The Lotus and the Storm
Page 25
• • •
I knew the moment I saw the doctor’s face. Blood rushed to my head. There was to be no good news at all. When I visited him in the hospital, I knew he would lose most of his right leg. The wound had become severely infected. The doctors agonized over the level at which to perform the amputation. There was too much contaminated tissue that had to be removed. There was only one option—amputation at a level considerably higher than the original injury. Particulate matter had been driven into flesh, in between muscles. The first operation lasted almost a full day. They had to pluck out each piece of foreign matter to forestall infection. When I saw him, his flesh was perforated; his body required extensive suturing. I was reassured he was not feeling pain. The doctors understood Phong was a VIP, someone in the president’s inner circle. Everything possible was done for him at this hospital. He looked up and asked in a soft voice, “Doctor, is there any chance I can see my leg? The one you cut off?”
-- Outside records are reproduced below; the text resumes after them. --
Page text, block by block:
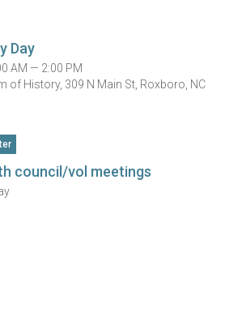
Day
AM — 2:00 PM
of History, 309 N Main St, Roxboro, NC
council/vol meetings
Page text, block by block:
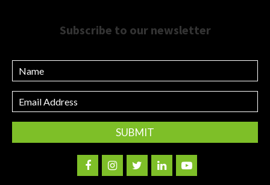
Subscribe to our newsletter
Name
Email
Address
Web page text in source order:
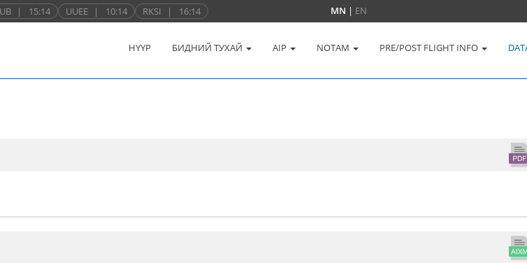
| 15:14 UUEE | 10:14 RKSI | 16:14 MN | EN
НҮҮР БИДНИЙ ТУХАЙ AIP NOTAM PRE/POST FLIGHT INFO
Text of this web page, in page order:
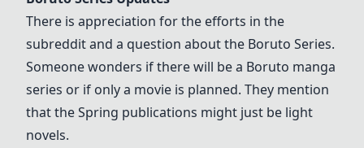
There is appreciation for the efforts in the
subreddit and a question about the Boruto Series.
Someone wonders if there will be a Boruto manga
series or if only a movie is planned. They mention
that the Spring publications might just be light
novels.
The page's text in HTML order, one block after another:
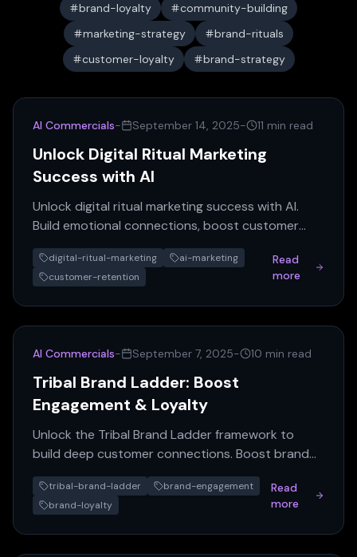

I cringed inwardly. Miraculously they had kept it and granted his request. I knew this was not the usual protocol. I had just passed a giant canvas bin in the hallway filled with amputated body parts.
He proceeded to hold his severed leg, as if it were a baby.
When I saw him after his first operation to remove damaged tissue and suture the clean wound, he was calmly sitting on a wheelchair with an imperturbable expression on his face. I was assured he had been given the maximum allowable dosage of painkillers, both epidural and intravenous. He knew that there would be more to remove, only it would be done incrementally. He sat absolutely still in a pool of light under the fluorescent tubes, busily folding and unfolding a page from the newspaper. I could not tell if he recognized me, except for a slight nod of the head in my direction. He did take me in but without exhibiting any hint of recognition. I embraced him, the top part of his body, the torso that already felt wholly disembodied from the flapping trouser leg, the nub and remnant of bone and flesh below. He resisted my touch. I could feel his bony shoulders, the true thinness of his very being, the pure unadulterated sorrow. It was horror I felt most of all. I cast my eyes downward. My bodily presence before him, whole and intact, seemed glaringly inappropriate. I was acutely aware of my limbs. The distance that had existed between us deepened. His would be a life of pain from the moment the mine exploded.
“Phong,” I called out. “You will leave here soon,” I improvised. I was willing to say anything. “Thu is waiting for you.” I kept my voice evenly modulated. I wanted to gather him up and hold him.
My voice failed to reach him altogether. He kept silent, mindlessly rubbing a corner of the newspaper between his thumb and forefinger. With prodigious effort, he pulled his slumping body up, digging his elbows into the cushioned armrests.
I went toward the window and opened a shutter to enlarge the square of natural light entering the room. The room smelled of ointment, of petroleum. I was ever mindful of the simple, undemanding act of walking, of taking footsteps, of the sound of booted thuds on the floor. I made as little noise as possible. Phong muttered a few sounds, a muffled groan, then lapsed into silence. Occasionally he glanced at me through the sides of his eyes. I could no longer read him. I listened and watched.
During the next few days, he appeared more gaunt, almost tubercular, as he exhaled shallow, ragged breaths. But at times he was more animated. His eyes flared, perhaps reflecting an imminent fit of agitation. They were bright, almost delirious and bewildered, and then alert and focused again.
Maybe it was the drugs.
I did not know what to expect. He did not ask, “Why me?” He did not challenge. He did not once say, “Why not you?” There was no hint of righteous indignation.
I struggled to fill my lungs with air. No, he did not say, “By stepping on it, I saved your life. Again.” I shuddered. I wanted to avoid the terrain of obligation and gratitude.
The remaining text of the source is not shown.